A l’heure où WITCHCRAFT vient de livrer un sixième album studio relativement pénible (proche du pas de côté « Time », un effort acoustique qui voit Magnus Pelander sonder les abîmes de la dépression), le bilan de la décennie passée nous ramène à l’essentiel, à savoir un « Legend » portant bien mieux son titre que le tout récent « Black Metal ».
Unique en son genre, comme tous les albums de WITCHCRAFT, « Legend » voit les Suédois injecter une forte dose de heavy metal traditionnel dans leur formule doom évolutive, Magnus Pelander délaissant ici la guitare pour se concentrer sur le chant ; le résultat, bluffant de maîtrise et de sensibilité, justifie à lui seul la place au panthéon des meilleurs albums de la période. Habité comme jamais le Magnus, sa performance au Hellfest 2013 restant l’une des plus électrisante qu’il m’ait été donné de voir. Baignées d’une constante mélancolie, les lignes en(chant)eresses du frontman balancent entre délicieuses complaintes (« Dystopia ») et démonstration de puissance (« White Light Suicide »). Des refrains absolument délectables (« An Alternative To Freedom » donne la chair de poule), qui tranchent souvent avec la noirceur des propos tenus par cet incroyable chanteur.
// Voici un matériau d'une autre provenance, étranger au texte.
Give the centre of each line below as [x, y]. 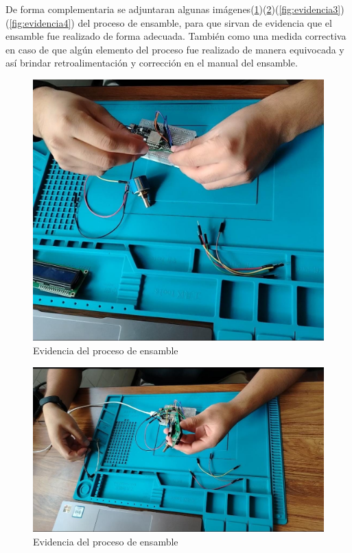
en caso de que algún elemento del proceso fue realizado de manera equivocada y [175, 49]
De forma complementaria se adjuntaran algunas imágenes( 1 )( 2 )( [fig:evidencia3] [173, 9]
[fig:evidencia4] [40, 22]
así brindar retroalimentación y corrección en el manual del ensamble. [152, 63]
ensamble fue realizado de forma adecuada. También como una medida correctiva [176, 36]
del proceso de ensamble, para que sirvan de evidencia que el [205, 22]

Propulsé par le meilleur line-up dont WITCHCRAFT n’ait jamais disposé (Oscar Johansson des TRUCKFIGHTERS derrière le kit, les excellents Tom Jondelius et Simon Solomon à la six cordes), « Legend » hausse considérablement le niveau technique par rapport à un
« The Alchemist » plus DIY et brut de décoffrage. Bien plus puissant (ces frappes de mule sur « Deconstruction » et « Ghosts House » !) et mélodique (le break spectral sur « Ghosts House »), ce 4ème full length tient tout bonnement du rêve éveillé, quand bien même le groupe sacrifie en partie à la sacro-sainte tradition de l’enregistrement vintage.
Jens Bogren, ça doit quand même vous parler un minimum non ? Aux manettes chez OPETH, ENSLAVED ou encore KATATONIA, le célèbre producteur ajoute ici un chef d’œuvre à son palmarès, aux côtés d’un « Viva Emptiness » ou d’un « Axioma Ethica Odini ». Et si WITCHCRAFT a toujours recours pour moitié à du matériel vintage pour enregistrer, ce fifty/fifty creuse un fossé entre « Legend » et ses précurseurs en termes de rendu sonore. Certains pourront le regretter mais à mon sens, l’orientation heavy prise sur « Flag Of Hate » (non, chassez KREATOR de votre esprit) et « It’s Not Because Of You » le justifie largement, d’autant que la paire Jondelius/Solomon se fend à intervalles réguliers de soli de grande classe.
Et le doom dans tout ça ? Si les amateurs du genre préfèreront le moins abouti « Nucleus », WITCHCRAFT signe avec « Dead End » une pièce de choix, particulièrement envoûtante en live, qui préfigure l’orientation stylistique prise sur son successeur. Puissant, racé et régulièrement touché par la grâce, « Legend » relève du tour de force émotionnel même si, au regard d’un parcours aussi heurté qu’intrigant, il paraît évident qu’il restera un coup isolé dans la carrière de WITCHCRAFT. Neuf ans après sa genèse, cela ne fait que renforcer son caractère indispensable et intemporel.